● **Exercise requirements**:
Among the entries below, which lines include the string "gaat"? Show each one.

Recorded data:
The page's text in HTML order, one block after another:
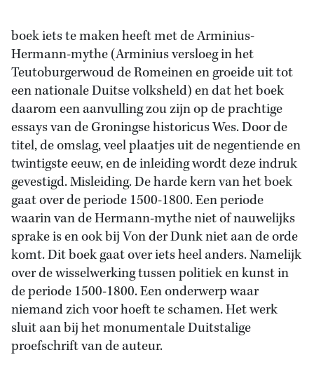
boek iets te maken heeft met de Arminius-
Hermann-mythe (Arminius versloeg in het
Teutoburgerwoud de Romeinen en groeide uit tot
een nationale Duitse volksheld) en dat het boek
daarom een aanvulling zou zijn op de prachtige
essays van de Groningse historicus Wes. Door de
titel, de omslag, veel plaatjes uit de negentiende en
twintigste eeuw, en de inleiding wordt deze indruk
gevestigd. Misleiding. De harde kern van het boek
gaat over de periode 1500-1800. Een periode
waarin van de Hermann-mythe niet of nauwelijks
sprake is en ook bij Von der Dunk niet aan de orde
komt. Dit boek gaat over iets heel anders. Namelijk
over de wisselwerking tussen politiek en kunst in
de periode 1500-1800. Een onderwerp waar
niemand zich voor hoeft te schamen. Het werk
sluit aan bij het monumentale Duitstalige
proefschrift van de auteur.
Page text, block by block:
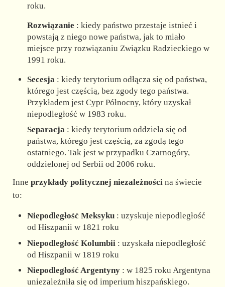
roku.
Rozwiązanie : kiedy państwo przestaje istnieć i
powstają z niego nowe państwa, jak to miało
miejsce przy rozwiązaniu Związku Radzieckiego w
1991 roku.
Secesja : kiedy terytorium odłącza się od państwa,
którego jest częścią, bez zgody tego państwa.
Przykładem jest Cypr Północny, który uzyskał
niepodległość w 1983 roku.
Separacja : kiedy terytorium oddziela się od
państwa, którego jest częścią, za zgodą tego
ostatniego. Tak jest w przypadku Czarnogóry,
oddzielonej od Serbii od 2006 roku.
Inne przykłady politycznej niezależnościna świecie
to:
Niepodległość Meksyku : uzyskuje niepodległość
od Hiszpanii w 1821 roku
Niepodległość Kolumbii : uzyskała niepodległość
od Hiszpanii w 1819 roku
Niepodległość Argentyny : w 1825 roku Argentyna
uniezależniła się od imperium hiszpańskiego.
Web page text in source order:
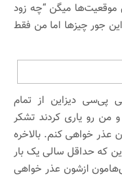
میگن “چه زود
و از این جور چیز‌ها اما من فقط
پی‌سی دیزاین از تمام
من رو یاری کردند تشکر
عذر خواهی کنم. بالاخره
که حداقل سالی یک بار
ازشون عذر خواهی
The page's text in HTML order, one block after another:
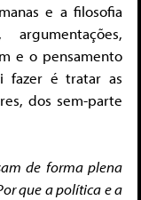
e a filosofia
e o pensamento
fazer é tratar as
dos sem-parte
de forma plena
que a política e a
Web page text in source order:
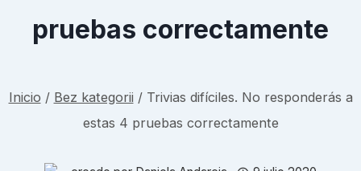
pruebas correctamente
Inicio / Bez kategorii / Trivias difíciles. No responderás a
estas 4 pruebas correctamente
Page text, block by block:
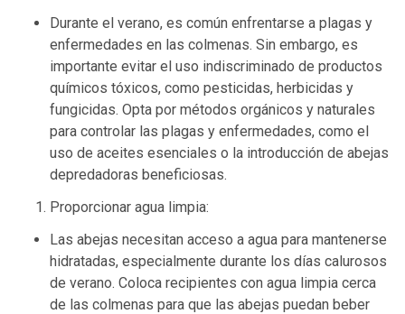
Durante el verano, es común enfrentarse a plagas y
enfermedades en las colmenas. Sin embargo, es
importante evitar el uso indiscriminado de productos
químicos tóxicos, como pesticidas, herbicidas y
fungicidas. Opta por métodos orgánicos y naturales
para controlar las plagas y enfermedades, como el
uso de aceites esenciales o la introducción de abejas
depredadoras beneficiosas.
Proporcionar agua limpia:
Las abejas necesitan acceso a agua para mantenerse
hidratadas, especialmente durante los días calurosos
de verano. Coloca recipientes con agua limpia cerca
de las colmenas para que las abejas puedan beber
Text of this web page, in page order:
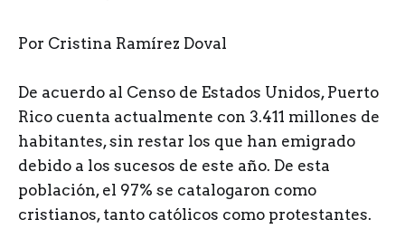
Por Cristina Ramírez Doval
De acuerdo al Censo de Estados Unidos, Puerto
Rico cuenta actualmente con 3.411 millones de
habitantes, sin restar los que han emigrado
debido a los sucesos de este año. De esta
población, el 97% se catalogaron como
cristianos, tanto católicos como protestantes.
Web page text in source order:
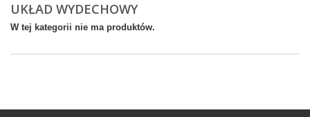
UKŁAD WYDECHOWY
W tej kategorii nie ma produktów.
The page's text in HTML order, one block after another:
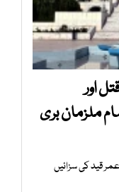
اور
ملزمان بری
موت اور عمر قید کی سزائیں
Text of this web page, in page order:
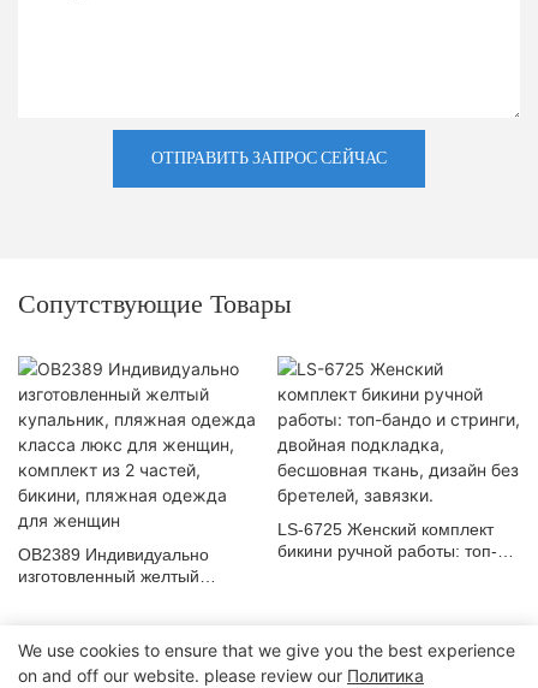
ОТПРАВИТЬ ЗАПРОС СЕЙЧАС
Сопутствующие Товары
OB2389 Индивидуально
изготовленный желтый
комплект из 2 частей, бикини,
пляжная одежда для женщин
LS-6725 Женский комплект
бикини ручной работы: топ-
We use cookies to ensure that we give you the best experience
on and off our website. please review our Политика
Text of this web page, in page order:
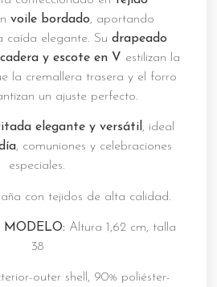
voile bordado, aportando
caída elegante. Su drapeado
y escote en V estilizan la
la cremallera trasera y el forro
un ajuste perfecto.
elegante y versátil , ideal
, comuniones y celebraciones
especiales.
con tejidos de alta calidad.
MODELO: Altura 1,62 cm, talla
38
outer shell, 90% poliéster-
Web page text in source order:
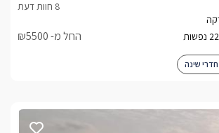
החל מ- ₪5500
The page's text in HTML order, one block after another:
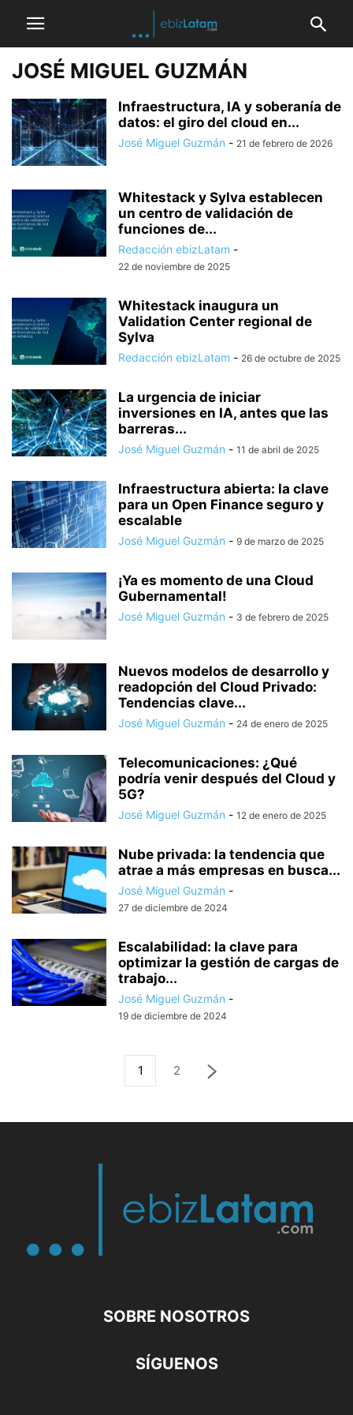
JOSÉ MIGUEL GUZMÁN
Infraestructura, IA y soberanía de
datos: el giro del cloud en...
José Miguel Guzmán - 21 de febrero de 2026
Whitestack y Sylva establecen
un centro de validación de
funciones de...
Redacción ebizLatam -
22 de noviembre de 2025
Whitestack inaugura un
Validation Center regional de
Sylva
Redacción ebizLatam - 26 de octubre de 2025
La urgencia de iniciar
inversiones en IA, antes que las
barreras...
José Miguel Guzmán - 11 de abril de 2025
Infraestructura abierta: la clave
para un Open Finance seguro y
escalable
José Miguel Guzmán - 9 de marzo de 2025
¡Ya es momento de una Cloud
Gubernamental!
José Miguel Guzmán - 3 de febrero de 2025
Nuevos modelos de desarrollo y
readopción del Cloud Privado:
Tendencias clave...
José Miguel Guzmán - 24 de enero de 2025
Telecomunicaciones: ¿Qué
podría venir después del Cloud y
5G?
José Miguel Guzmán - 12 de enero de 2025
Nube privada: la tendencia que
atrae a más empresas en busca...
José Miguel Guzmán -
27 de diciembre de 2024
Escalabilidad: la clave para
optimizar la gestión de cargas de
trabajo...
José Miguel Guzmán -
19 de diciembre de 2024
1 2
SOBRE NOSOTROS
SÍGUENOS
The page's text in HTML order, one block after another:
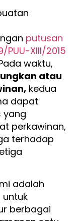
putusan
XIII/2015
waktu,
atau
kedua
dapat
yang
perkawinan,
terhadap
adalah
berbagai
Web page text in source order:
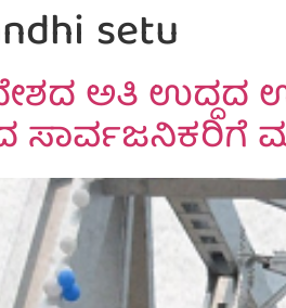
setu
ಅತಿ ಉದ್ದದ
ಸಾರ್ವಜನಿಕರಿಗೆ
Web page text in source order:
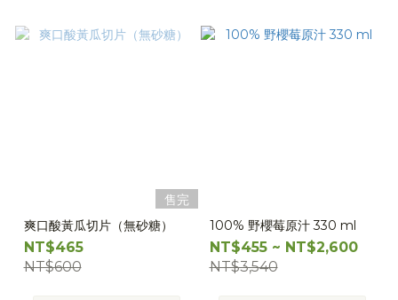
售完
爽口酸黃瓜切片（無砂糖）
NT$465
NT$600
100% 野櫻莓原汁 330 ml
NT$455 ~ NT$2,600
NT$3,540
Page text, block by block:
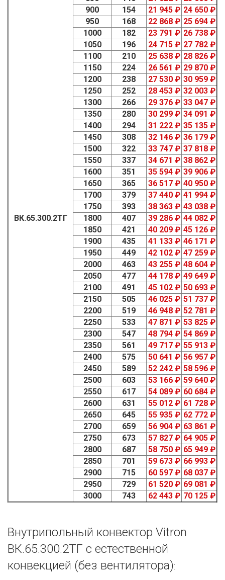
ВК.65.300.2ТГ
900
154 21 945 ₽ 24 650 ₽
950
168 22 868 ₽ 25 694 ₽
1000
182 23 791 ₽ 26 738 ₽
1050
196 24 715 ₽ 27 782 ₽
1100
210 25 638 ₽ 28 826 ₽
1150
224 26 561 ₽ 29 870 ₽
1200
238 27 530 ₽ 30 959 ₽
1250
252 28 453 ₽ 32 003 ₽
1300
266 29 376 ₽ 33 047 ₽
1350
280 30 299 ₽ 34 091 ₽
1400
294 31 222 ₽ 35 135 ₽
1450
308 32 146 ₽ 36 179 ₽
1500
322 33 747 ₽ 37 818 ₽
1550
337 34 671 ₽ 38 862 ₽
1600
351 35 594 ₽ 39 906 ₽
1650
365 36 517 ₽ 40 950 ₽
1700
379 37 440 ₽ 41 994 ₽
1750
393 38 363 ₽ 43 038 ₽
1800
407 39 286 ₽ 44 082 ₽
1850
421 40 209 ₽ 45 126 ₽
1900
435 41 133 ₽ 46 171 ₽
1950
449 42 102 ₽ 47 259 ₽
2000
463 43 255 ₽ 48 604 ₽
2050
477 44 178 ₽ 49 649 ₽
2100
491 45 102 ₽ 50 693 ₽
2150
505 46 025 ₽ 51 737 ₽
2200
519 46 948 ₽ 52 781 ₽
2250
533 47 871 ₽ 53 825 ₽
2300
547 48 794 ₽ 54 869 ₽
2350
561 49 717 ₽ 55 913 ₽
2400
575 50 641 ₽ 56 957 ₽
2450
589 52 242 ₽ 58 596 ₽
2500
603 53 166 ₽ 59 640 ₽
2550
617 54 089 ₽ 60 684 ₽
2600
631 55 012 ₽ 61 728 ₽
2650
645 55 935 ₽ 62 772 ₽
2700
659 56 904 ₽ 63 861 ₽
2750
673 57 827 ₽ 64 905 ₽
2800
687 58 750 ₽ 65 949 ₽
2850
701 59 673 ₽ 66 993 ₽
2900
715 60 597 ₽ 68 037 ₽
2950
729 61 520 ₽ 69 081 ₽
3000
743 62 443 ₽ 70 125 ₽
Внутрипольный конвектор Vitron
ВК.65.300.2ТГ с естественной
конвекцией (без вентилятора):
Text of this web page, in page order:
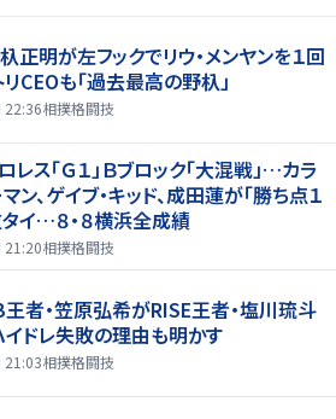
杁正明が左フックでリウ・メンヤンを１回
リCEOも「過去最高の野杁」
相撲格闘技
ス「Ｇ１」Ｂブロック「大混戦」…カラ
ン、ゲイブ・キッド、成田蓮が「勝ち点１
タイ…８・８横浜全成績
相撲格闘技
王者・笠原弘希がRISE王者・塩川琉斗
イドレ失敗の理由も明かす
相撲格闘技
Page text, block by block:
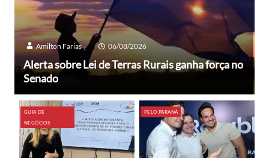
Amilton Farias 06/08/2026
Alerta sobre Lei de Terras Rurais ganha força no
Senado
GUIA DE
NEGÓCIOS
PELO PARANÁ
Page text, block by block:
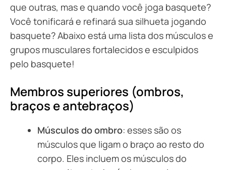
que outras, mas e quando você joga basquete?
Você tonificará e refinará sua silhueta jogando
basquete? Abaixo está uma lista dos músculos e
grupos musculares fortalecidos e esculpidos
pelo basquete!
Membros superiores (ombros,
braços e antebraços)
Músculos do ombro: esses são os
músculos que ligam o braço ao resto do
corpo. Eles incluem os músculos do

● **Written response**:
gaat over de periode 1500-1800. Een periode
komt. Dit boek gaat over iets heel anders. Namelijk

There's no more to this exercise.